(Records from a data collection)
== == ==

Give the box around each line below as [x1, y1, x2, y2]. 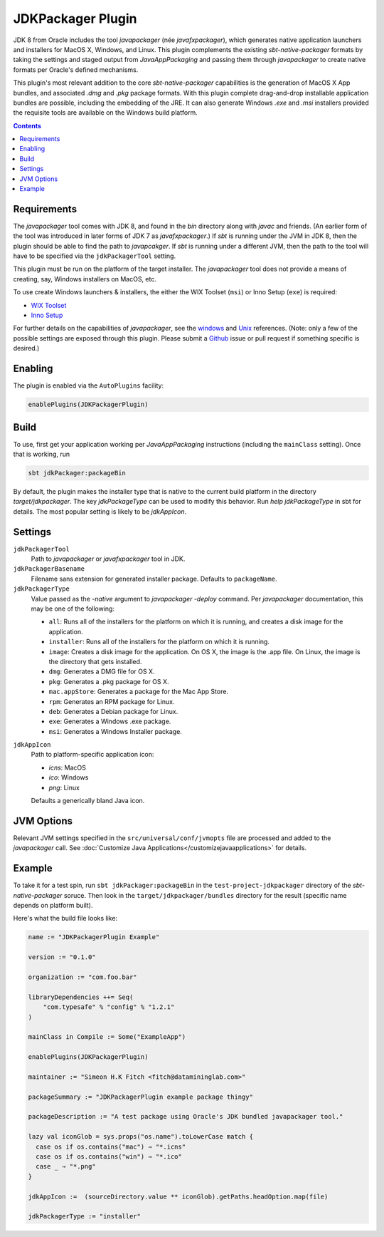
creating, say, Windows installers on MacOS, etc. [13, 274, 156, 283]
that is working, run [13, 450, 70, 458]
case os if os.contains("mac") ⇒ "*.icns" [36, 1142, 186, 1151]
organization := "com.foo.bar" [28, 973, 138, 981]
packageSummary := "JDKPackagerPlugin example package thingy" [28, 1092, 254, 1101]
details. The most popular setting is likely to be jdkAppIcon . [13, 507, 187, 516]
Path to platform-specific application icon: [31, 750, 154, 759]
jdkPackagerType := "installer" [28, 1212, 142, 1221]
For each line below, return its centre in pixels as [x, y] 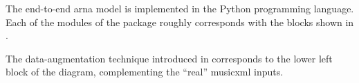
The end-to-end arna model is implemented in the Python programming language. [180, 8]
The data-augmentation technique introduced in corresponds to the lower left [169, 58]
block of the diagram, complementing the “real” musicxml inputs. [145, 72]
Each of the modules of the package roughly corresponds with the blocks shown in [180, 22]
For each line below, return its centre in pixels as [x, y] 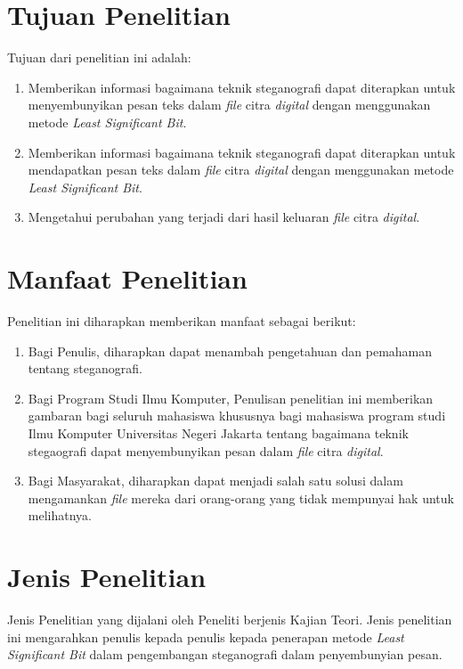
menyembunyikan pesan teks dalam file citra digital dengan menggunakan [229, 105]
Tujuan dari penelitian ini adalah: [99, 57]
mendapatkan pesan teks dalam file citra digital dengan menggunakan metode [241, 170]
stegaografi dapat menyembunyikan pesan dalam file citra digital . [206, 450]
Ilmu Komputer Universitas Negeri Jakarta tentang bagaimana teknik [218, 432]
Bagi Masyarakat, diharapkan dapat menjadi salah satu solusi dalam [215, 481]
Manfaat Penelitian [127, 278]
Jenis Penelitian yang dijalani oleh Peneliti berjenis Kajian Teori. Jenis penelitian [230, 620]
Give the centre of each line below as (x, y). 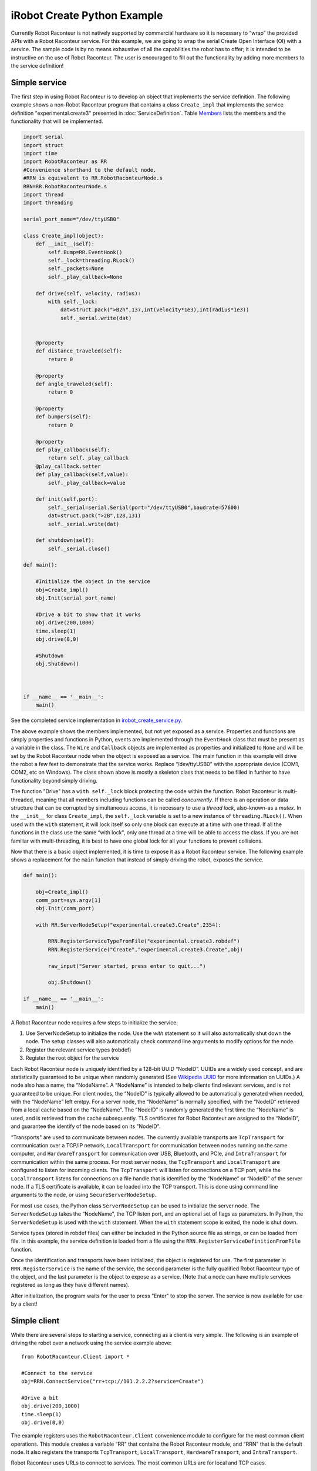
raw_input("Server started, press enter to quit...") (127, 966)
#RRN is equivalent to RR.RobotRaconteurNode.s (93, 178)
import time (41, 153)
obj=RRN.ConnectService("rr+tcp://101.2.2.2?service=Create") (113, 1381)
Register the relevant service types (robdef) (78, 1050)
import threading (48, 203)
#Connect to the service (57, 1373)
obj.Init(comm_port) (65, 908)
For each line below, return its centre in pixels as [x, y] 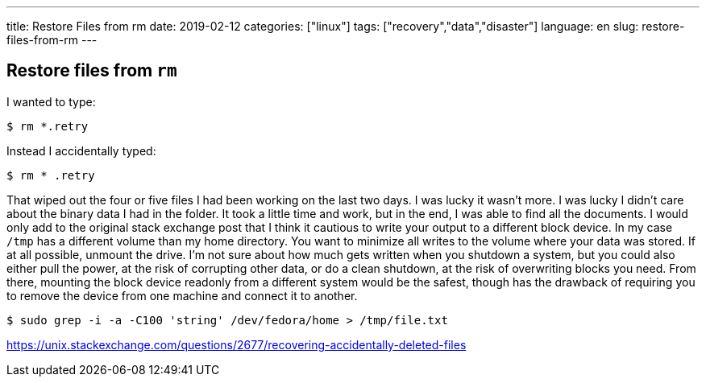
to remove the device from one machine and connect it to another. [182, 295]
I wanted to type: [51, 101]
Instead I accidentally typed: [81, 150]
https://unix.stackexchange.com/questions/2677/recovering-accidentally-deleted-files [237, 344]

== == ==

What you have to do: The copy you give must repeat each record character for character, but it must not include the pictures.

Answer for the task:
Give the box around each line below as [x1, y1, x2, y2]. 
creating, say, Windows installers on MacOS, etc. [13, 274, 156, 283]
that is working, run [13, 450, 70, 458]
case os if os.contains("mac") ⇒ "*.icns" [36, 1142, 186, 1151]
organization := "com.foo.bar" [28, 973, 138, 981]
packageSummary := "JDKPackagerPlugin example package thingy" [28, 1092, 254, 1101]
details. The most popular setting is likely to be jdkAppIcon . [13, 507, 187, 516]
Path to platform-specific application icon: [31, 750, 154, 759]
jdkPackagerType := "installer" [28, 1212, 142, 1221]
For each line below, return its centre in pixels as [x, y] 
The end-to-end arna model is implemented in the Python programming language. [180, 8]
The data-augmentation technique introduced in corresponds to the lower left [169, 58]
block of the diagram, complementing the “real” musicxml inputs. [145, 72]
Each of the modules of the package roughly corresponds with the blocks shown in [180, 22]
For each line below, return its centre in pixels as [x, y] 
menyembunyikan pesan teks dalam file citra digital dengan menggunakan [229, 105]
Tujuan dari penelitian ini adalah: [99, 57]
mendapatkan pesan teks dalam file citra digital dengan menggunakan metode [241, 170]
stegaografi dapat menyembunyikan pesan dalam file citra digital . [206, 450]
Ilmu Komputer Universitas Negeri Jakarta tentang bagaimana teknik [218, 432]
Bagi Masyarakat, diharapkan dapat menjadi salah satu solusi dalam [215, 481]
Manfaat Penelitian [127, 278]
Jenis Penelitian yang dijalani oleh Peneliti berjenis Kajian Teori. Jenis penelitian [230, 620]
Give the centre of each line below as (x, y). 
raw_input("Server started, press enter to quit...") (127, 966)
#RRN is equivalent to RR.RobotRaconteurNode.s (93, 178)
import time (41, 153)
obj=RRN.ConnectService("rr+tcp://101.2.2.2?service=Create") (113, 1381)
Register the relevant service types (robdef) (78, 1050)
import threading (48, 203)
#Connect to the service (57, 1373)
obj.Init(comm_port) (65, 908)
For each line below, return its centre in pixels as [x, y] 
to remove the device from one machine and connect it to another. [182, 295]
I wanted to type: [51, 101]
Instead I accidentally typed: [81, 150]
https://unix.stackexchange.com/questions/2677/recovering-accidentally-deleted-files [237, 344]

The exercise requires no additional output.